Upgraded 23.05.2 to 23.05.5, no arp from qemu VMs

This is mostly a placeholder so I can go to bed, but I’ve reverted to 23.05.2 for now as when upgrading to https://downloads.openwrt.org/releases/23.05.5/targets/armsr/armv8/openwrt-23.05.5-armsr-armv8-generic-ext4-combined.img.gz and reinstalling qemu, kmod-vhost-net, kmod-tun, my VMs started but no arp made it out on to the wider network

So: Ten64 → VM 1, worked
My PC → VM 1 - no ping, no SSH, nothing.

Sound similar to the ethernet driver / kernel update I had with Proxmox and VMs earlier in the year. Matt was able to provide a patched kernel as a workaround in debian.

Wonder if a OpenWRT 23.05.5 build with 23.05.2 kernel would work in the meantime until Matt can tackle it

Can you ping out to all devices from the VMs?

Indeed. I’ll have to follow up the issue again (see this mailing list post for the explanation).

The quick solution is to turn off vhost-net, though this will reduce network->VM performance.

The kernel patch (revert) is here.

I can’t re-test this as it was too disruptive - I run DNS inside a VM as well as Home Assistant.

I need to work out how to set up OpenWrt to build an image with kernel symbols and hopefully retest this plus the crash I’ve been seeing.

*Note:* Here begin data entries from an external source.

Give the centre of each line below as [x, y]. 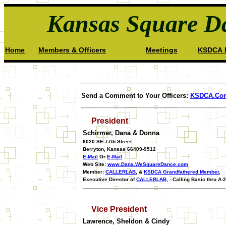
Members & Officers [72, 50]
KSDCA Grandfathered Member [181, 172]
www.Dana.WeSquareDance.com [148, 164]
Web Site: [95, 164]
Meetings [162, 50]
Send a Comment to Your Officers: [136, 96]
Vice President [119, 209]
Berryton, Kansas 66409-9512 [119, 149]
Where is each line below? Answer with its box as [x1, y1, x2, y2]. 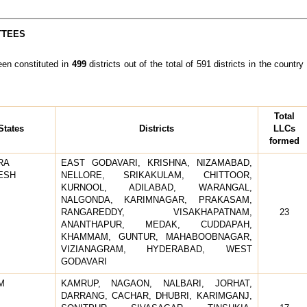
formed [269, 135, 299, 146]
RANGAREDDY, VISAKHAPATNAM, [60, 206, 252, 217]
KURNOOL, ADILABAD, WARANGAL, [60, 182, 252, 193]
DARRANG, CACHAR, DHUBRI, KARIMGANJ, [60, 290, 252, 301]
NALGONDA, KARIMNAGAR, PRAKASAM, [60, 194, 252, 205]
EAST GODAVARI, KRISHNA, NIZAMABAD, [60, 157, 252, 168]
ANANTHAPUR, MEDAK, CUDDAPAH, [60, 219, 252, 230]
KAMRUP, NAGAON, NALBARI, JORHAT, [60, 278, 252, 288]
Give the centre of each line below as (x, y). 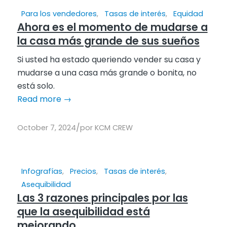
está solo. (36, 86)
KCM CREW (113, 127)
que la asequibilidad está (83, 211)
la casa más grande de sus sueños (108, 41)
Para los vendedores (59, 13)
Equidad (188, 13)
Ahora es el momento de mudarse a (112, 27)
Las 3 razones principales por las (102, 198)
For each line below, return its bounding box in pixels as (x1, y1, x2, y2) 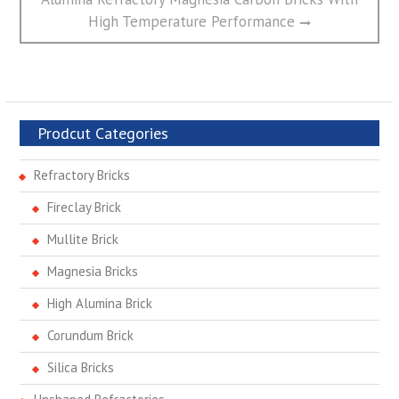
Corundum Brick (46, 327, 134, 345)
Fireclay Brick (46, 199, 121, 216)
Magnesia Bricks (46, 263, 138, 281)
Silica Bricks (46, 359, 114, 377)
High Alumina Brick (46, 295, 152, 313)
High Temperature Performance (87, 12, 295, 32)
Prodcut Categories (37, 123, 168, 144)
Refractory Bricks (33, 167, 130, 184)

This should work to get full symbols:

CONFIG_KERNEL_KALLSYMS=y

It’s under 'Global build settings → Kernel Build Options`

I found that lkdtm (in the kmod-lkdtm package) works well for checking if you have full symbols embedded:

$ cat <(echo WRITE_RO) >/sys/kernel/debug/provoke-crash/DIRECT
[   33.392400] pc : lkdtm_WRITE_RO+0x3c/0x54 [lkdtm]
[   33.393061] lr : lkdtm_WRITE_RO+0x24/0x54 [lkdtm]
[   33.393260] sp : ffff80000976bce0
[   33.393460] x29: ffff80000976bce0 x28: ffff000000ace200 x27: 0000000000000000
...
[   33.397726] Call trace:
[   33.398434]  lkdtm_WRITE_RO+0x3c/0x54 [lkdtm]
[   33.398926]  lkdtm_FORTIFIED_STRSCPY+0x404/0x588 [lkdtm]
[   33.399712]  0xffff800000f862a0
[   33.400240]  full_proxy_write+0x60/0xbc
[   33.400776]  vfs_write+0xb8/0x2d0
[   33.400935]  ksys_write+0x5c/0xe0
[   33.401215]  __arm64_sys_write+0x1c/0x30
[   33.401413]  invoke_syscall.constprop.0+0x5c/0x110
[   33.401668]  do_el0_svc+0x6c/0x150
[   33.401984]  el0_svc+0x28/0xc0
[   33.402154]  el0t_64_sync_handler+0xe8/0x114
[   33.402344]  el0t_64_sync+0x1a4/0x1a8
[   33.402734] Code: f2b579a2 f0000000 ca020021 913bc000 (f9030261)
[   33.403359] ---[ end trace 2030d990d44e1844 ]---

Without, you get something like this:

[  136.366594] Call trace:
[  136.367386]  0xffff800000e45a28 [lkdtm@000000004c000d49+0xa000]
[  136.369253]  0xffff800000e452dc [lkdtm@000000004c000d49+0xa000]
[  136.371130]  0xffff800000e432a0 [lkdtm@000000004c000d49+0xa000]
[  136.372992]  0xffff80000835df54
[  136.374011]  0xffff8000082351a8
[  136.375020]  0xffff80000823552c
[  136.376027]  0xffff8000082355cc
[  136.377032]  0xffff8000080254ac
[  136.378051]  0xffff8000080255cc
[  136.379058]  0xffff800008a94f68
[  136.380064]  0xffff800008a95318
[  136.381069]  0xffff800008011638

On the vhost-net issue, I noticed NXP have made a slight tweak to the buffer handling in their own kernel. That might fix the issue, so I’ll test that first before poking them again.